Mrs Halliday smiled gently. ‘You’ll have to look out for Abraham Rownigan, Janey. For your mother’s sake too.’
‘Shh!’ said Alfie suddenly. ‘Someone’s outside.’ He indicated a small red light that was blinking on and off on the control console beside them.
‘Onions with bunions! Look out there in your vegetable patch!’ shrieked G-Mamma. She peered into a large chrome periscope above the table. ‘Well, if that doesn’t just prove it. He planted the SPI-Pod on you, for sure, to lead those evil little weasels right to us.’
Janey snatched the periscope from G-Mamma and gazed at the view in the Hallidays’ garden. ‘But . . . but that’s not possible. There are five of them!’
‘Perfect, Blonde!’ said G-Mamma, taking a shoe in each hand. ‘One each for you guys and two for me.’

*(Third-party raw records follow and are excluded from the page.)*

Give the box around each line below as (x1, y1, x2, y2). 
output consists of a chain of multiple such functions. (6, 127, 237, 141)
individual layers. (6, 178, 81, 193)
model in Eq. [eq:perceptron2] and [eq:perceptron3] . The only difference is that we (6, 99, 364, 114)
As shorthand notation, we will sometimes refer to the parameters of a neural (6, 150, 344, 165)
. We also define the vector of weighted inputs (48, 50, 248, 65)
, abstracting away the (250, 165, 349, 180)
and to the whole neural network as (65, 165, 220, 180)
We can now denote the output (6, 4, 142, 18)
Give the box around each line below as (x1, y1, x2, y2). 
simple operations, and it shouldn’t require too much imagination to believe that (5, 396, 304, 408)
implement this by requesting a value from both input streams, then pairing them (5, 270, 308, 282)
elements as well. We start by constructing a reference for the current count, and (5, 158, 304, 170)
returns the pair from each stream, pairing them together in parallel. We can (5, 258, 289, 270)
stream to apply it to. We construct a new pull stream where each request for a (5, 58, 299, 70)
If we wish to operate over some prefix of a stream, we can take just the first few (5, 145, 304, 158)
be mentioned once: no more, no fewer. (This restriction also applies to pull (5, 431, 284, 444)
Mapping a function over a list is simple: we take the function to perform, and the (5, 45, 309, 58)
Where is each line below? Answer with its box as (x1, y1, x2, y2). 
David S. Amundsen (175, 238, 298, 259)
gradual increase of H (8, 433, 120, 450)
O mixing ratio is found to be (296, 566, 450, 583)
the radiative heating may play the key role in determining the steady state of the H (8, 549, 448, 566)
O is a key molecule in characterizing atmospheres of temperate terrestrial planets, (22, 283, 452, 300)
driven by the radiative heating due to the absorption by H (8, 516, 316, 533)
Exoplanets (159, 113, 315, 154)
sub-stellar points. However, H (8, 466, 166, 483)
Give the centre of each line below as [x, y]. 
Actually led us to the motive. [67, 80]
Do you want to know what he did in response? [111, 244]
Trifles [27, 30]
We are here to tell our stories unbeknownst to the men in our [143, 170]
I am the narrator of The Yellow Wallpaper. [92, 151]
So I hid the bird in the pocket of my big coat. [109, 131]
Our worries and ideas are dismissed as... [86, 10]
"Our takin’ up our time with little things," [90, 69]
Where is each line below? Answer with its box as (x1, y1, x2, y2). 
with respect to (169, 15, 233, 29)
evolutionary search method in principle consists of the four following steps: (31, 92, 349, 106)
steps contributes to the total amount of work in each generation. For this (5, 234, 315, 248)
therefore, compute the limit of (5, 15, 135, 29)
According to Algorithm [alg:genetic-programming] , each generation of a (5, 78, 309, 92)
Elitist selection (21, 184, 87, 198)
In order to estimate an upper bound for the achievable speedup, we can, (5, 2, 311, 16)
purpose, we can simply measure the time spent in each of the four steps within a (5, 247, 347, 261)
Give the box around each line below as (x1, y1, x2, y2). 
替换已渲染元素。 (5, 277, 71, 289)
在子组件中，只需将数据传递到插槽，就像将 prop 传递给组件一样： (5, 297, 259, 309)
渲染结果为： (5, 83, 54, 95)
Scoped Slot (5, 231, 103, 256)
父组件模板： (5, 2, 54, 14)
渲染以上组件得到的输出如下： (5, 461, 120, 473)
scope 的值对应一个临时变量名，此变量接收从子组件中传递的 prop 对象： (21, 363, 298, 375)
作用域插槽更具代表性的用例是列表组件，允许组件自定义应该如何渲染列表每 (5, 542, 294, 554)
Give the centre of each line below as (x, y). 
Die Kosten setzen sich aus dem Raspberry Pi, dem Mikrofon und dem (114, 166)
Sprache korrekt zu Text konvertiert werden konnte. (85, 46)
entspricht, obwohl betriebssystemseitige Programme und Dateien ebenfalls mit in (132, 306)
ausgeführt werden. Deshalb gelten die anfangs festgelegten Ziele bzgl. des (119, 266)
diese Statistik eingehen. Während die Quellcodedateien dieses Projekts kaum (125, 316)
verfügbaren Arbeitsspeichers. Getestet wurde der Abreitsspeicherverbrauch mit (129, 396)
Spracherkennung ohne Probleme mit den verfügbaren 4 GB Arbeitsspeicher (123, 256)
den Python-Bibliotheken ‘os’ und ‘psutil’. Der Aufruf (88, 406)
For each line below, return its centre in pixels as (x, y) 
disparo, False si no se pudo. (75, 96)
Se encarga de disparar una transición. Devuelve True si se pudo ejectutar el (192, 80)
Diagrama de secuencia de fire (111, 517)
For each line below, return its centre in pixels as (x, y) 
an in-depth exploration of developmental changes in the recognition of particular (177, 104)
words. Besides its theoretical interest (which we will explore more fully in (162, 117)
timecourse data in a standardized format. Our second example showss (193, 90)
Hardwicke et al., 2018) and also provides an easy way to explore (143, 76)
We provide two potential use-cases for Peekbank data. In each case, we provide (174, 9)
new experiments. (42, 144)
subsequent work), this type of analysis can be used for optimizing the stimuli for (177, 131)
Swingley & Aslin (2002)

But Janey had turned white. ‘G-Mamma . . . Halos. I killed them. I’m sure I did. Last night, two of them were definitely dead.’

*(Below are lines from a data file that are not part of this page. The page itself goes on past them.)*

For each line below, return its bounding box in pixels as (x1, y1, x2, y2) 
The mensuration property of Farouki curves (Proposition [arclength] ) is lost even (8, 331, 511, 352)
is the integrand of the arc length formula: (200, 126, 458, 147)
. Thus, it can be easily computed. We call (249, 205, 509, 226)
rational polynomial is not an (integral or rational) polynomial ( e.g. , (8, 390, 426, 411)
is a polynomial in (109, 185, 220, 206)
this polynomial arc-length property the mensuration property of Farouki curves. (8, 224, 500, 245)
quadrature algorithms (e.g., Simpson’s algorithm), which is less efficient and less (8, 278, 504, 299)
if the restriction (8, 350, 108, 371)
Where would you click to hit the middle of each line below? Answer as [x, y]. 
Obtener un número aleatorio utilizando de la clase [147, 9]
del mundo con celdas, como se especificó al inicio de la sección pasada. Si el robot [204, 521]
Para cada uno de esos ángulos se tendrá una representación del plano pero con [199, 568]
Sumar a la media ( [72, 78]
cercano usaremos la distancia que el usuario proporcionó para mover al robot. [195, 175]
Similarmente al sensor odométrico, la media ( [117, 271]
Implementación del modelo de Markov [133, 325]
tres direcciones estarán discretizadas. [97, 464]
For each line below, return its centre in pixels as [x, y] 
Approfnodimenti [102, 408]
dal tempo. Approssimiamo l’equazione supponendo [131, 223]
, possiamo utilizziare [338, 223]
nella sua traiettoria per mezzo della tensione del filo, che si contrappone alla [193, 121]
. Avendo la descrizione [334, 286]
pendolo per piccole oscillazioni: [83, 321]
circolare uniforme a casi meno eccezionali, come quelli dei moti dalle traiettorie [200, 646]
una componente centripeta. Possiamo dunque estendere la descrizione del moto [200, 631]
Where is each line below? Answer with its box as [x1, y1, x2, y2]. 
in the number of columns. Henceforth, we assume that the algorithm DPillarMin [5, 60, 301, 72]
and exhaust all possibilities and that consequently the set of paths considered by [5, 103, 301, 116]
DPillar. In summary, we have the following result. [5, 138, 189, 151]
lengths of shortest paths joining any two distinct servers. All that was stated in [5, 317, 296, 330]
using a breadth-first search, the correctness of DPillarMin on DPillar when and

‘There must be more of them,’ said Mrs Halliday sensibly.
‘No, it’s the same ones,’ said Janey. ‘Look, the big reddish one and the one with a bit taken off its tail.’

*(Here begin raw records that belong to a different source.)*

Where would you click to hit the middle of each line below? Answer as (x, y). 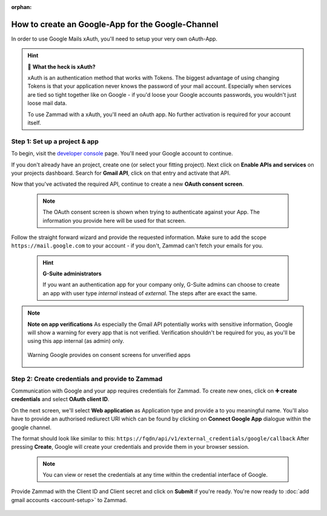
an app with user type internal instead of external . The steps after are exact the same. (150, 293)
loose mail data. (47, 103)
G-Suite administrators (72, 274)
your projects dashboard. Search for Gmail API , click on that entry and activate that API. (121, 173)
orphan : (21, 7)
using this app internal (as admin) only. (76, 341)
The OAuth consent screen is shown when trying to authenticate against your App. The (151, 212)
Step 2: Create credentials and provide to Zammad (87, 379)
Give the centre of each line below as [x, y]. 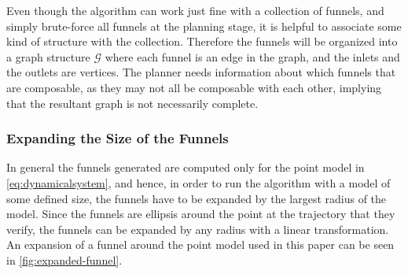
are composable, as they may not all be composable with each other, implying [194, 87]
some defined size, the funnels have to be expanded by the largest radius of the [197, 198]
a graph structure [48, 56]
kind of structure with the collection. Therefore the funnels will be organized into [202, 41]
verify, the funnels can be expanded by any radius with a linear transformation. [198, 229]
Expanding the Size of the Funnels [118, 138]
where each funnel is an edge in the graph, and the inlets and [252, 56]
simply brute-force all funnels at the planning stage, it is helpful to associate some [204, 26]
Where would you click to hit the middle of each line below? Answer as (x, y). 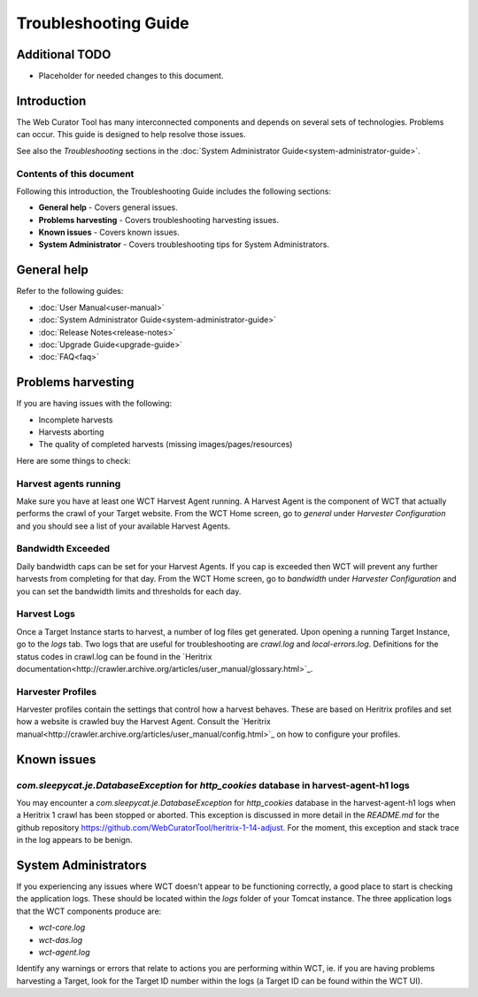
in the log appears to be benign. (74, 840)
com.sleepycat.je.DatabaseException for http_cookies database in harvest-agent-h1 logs (213, 785)
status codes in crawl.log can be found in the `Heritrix (114, 656)
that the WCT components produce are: (89, 911)
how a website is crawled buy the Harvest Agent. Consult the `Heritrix (144, 722)
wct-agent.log (64, 953)
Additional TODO (64, 54)
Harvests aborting (71, 432)
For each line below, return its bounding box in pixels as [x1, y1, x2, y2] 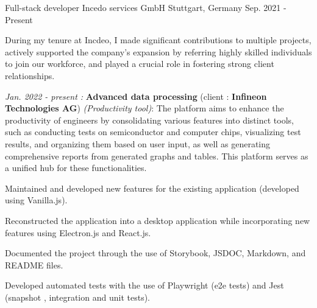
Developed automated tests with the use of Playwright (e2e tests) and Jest [5, 279, 284, 292]
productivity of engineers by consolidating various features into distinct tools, [5, 113, 294, 126]
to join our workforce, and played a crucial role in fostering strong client [5, 57, 274, 70]
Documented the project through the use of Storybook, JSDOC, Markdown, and [5, 247, 306, 259]
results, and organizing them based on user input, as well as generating [5, 137, 271, 150]
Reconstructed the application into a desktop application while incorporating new [5, 214, 310, 226]
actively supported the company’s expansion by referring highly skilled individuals [5, 45, 312, 58]
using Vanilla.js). [5, 194, 68, 206]

‘You must have just knocked them out,’ said Alfie, reaching for a button, ‘or maybe they were faking so they could escape. Put your clodhoppers down, G-
Mamma. You won’t need those today.’
Janey watched through the periscope as Alfie flicked on the water sprinkler system, then turned up the pressure until each jet was like a water cannon. The water rats were hit from every direction, blasted painfully in the ribs, face, tail. Over and over the jets ricocheted off them. After a couple of minutes of bedlam, all five fled. Alfie was right – Janey must only have stunned them.
‘Better keep these to hand,’ said G-Mamma, brandishing her shoes. ‘Don’t want those things attacking me on the way home. I’m going to go and do some more investigation into Mr Rownigan and the growly old Sun King – you never know, they might just be one and the same person.’
‘Right,’ said Mrs Halliday, getting to her feet, ‘and I’m going to do something about our defence system. I don’t want those creatures turning up in the bedroom at night. You two can debrief,’ she finished, looking at the two Spylets, ‘while Al Halo tidies his bedroom.’
‘Aw, Mum, come on!’ groaned Alfie.
‘You’re only a Spylet some of the time, Alfie. But you’re my son all the time, and my son keeps his bedroom tidy. Hop to it.’
When Janey saw the state of Alfie’s room she could see why his mother had put her foot down. Football kit was strewn around on top of magazines, school books and half-eaten bowls of cornflakes. ‘Euuww. How can you sleep in here?’
‘Don’t you start as well,’ said Alfie. ‘It’s not my fault the last cleaners turned out to be psycho killers.’
Janey picked up an exercise book on which Alfie had written: ‘Project’. The pages were completely empty. ‘So what did you find out about Paulette?’
‘Well, not much.’ Alfie piled some clothes into a thick wad and stuffed them under the bed. ‘Bet she doesn’t have to tidy her own room though. They’re pretty rich. Nice pool – we had a good swim. Then Clod the cook made us tea and drove me home. Excellent steak-frites.’
‘Clod the cook? And that’s all you found out?’ said Janey crossly. ‘That they’re rich and eat nice food? What about the weird stuff in the caretaker’s closet?’